NANDA

What is NANDA?

Hindi is spoken by 1 billion people in India alone and is the 4th most spoken language worldwide, however, 85% of Generative Al training data is in English or European languages.

With bilingual capabilities of Hindi, Hinglish, and English, NANDA helps preserve 35 centuries of history, culture and literature and unlocks access to the Hindi speaking world.

Equitable AI access

Empowering India’s scientific, academic, and developer communities by accelerating the growth of a vibrant Hindi language AI ecosystem and ensuring equitable access to AI across the region.

Key benefits

Why NANDA?

Available open source

NANDA is a 10 billion parameter pre-trained and instruction-tuned bilingual large language model for both Hindi and English, trained on a dataset containing 65 billion Hindi tokens.

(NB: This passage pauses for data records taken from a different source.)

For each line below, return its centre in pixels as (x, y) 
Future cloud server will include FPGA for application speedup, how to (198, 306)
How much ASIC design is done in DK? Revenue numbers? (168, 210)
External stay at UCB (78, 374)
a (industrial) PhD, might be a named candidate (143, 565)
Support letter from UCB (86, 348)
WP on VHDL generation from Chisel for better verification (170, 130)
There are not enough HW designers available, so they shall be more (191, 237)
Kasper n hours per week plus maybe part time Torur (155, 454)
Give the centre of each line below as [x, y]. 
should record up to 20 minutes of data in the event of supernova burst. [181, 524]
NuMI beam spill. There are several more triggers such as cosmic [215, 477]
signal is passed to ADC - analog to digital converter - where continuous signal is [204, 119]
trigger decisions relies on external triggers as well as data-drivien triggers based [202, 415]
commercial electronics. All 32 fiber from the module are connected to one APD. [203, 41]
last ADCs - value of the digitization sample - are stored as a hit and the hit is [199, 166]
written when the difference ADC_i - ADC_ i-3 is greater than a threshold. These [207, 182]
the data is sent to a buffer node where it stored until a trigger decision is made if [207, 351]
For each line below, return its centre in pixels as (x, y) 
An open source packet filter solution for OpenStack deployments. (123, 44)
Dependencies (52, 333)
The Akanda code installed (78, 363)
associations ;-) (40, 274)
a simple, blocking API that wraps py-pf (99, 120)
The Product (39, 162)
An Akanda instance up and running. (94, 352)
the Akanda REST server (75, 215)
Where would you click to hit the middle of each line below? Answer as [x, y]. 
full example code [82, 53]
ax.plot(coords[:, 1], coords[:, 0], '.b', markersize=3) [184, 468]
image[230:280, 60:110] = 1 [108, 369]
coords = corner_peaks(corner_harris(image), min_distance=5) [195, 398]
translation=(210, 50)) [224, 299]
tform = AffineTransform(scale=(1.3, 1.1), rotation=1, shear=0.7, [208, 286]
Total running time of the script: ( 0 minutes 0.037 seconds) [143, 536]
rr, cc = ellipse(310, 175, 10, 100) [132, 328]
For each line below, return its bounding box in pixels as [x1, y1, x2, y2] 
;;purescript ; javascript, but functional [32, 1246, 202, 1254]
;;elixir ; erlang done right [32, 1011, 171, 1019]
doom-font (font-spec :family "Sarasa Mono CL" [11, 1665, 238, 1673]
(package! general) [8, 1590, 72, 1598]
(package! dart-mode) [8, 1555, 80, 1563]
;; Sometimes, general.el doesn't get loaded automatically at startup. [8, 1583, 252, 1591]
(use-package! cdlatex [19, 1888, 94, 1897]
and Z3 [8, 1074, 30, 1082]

Available open-source on HuggingFace for easy downstream development.

Bringing AI to everyone

Localization has the power to connect, engage, and inspire by bridging language barriers. With seamless handling and reasoning across bilingual content, NANDA enables organizations to unlock access to the Hindi
speaking world.

Fully bilingual

With bilingual capabilities of Hindi, Hinglish, and English and trained on 2.13 Trillion tokens of language data, NANDA delivers the highest performance in Hindi without compromising on English proficiency.

Experienced in bilingual AI

We leverage our Al expertise and in-house experience from building the world’s leading open-source Arabic Large Language Model JAIS, to continue to build models for more underserved languages.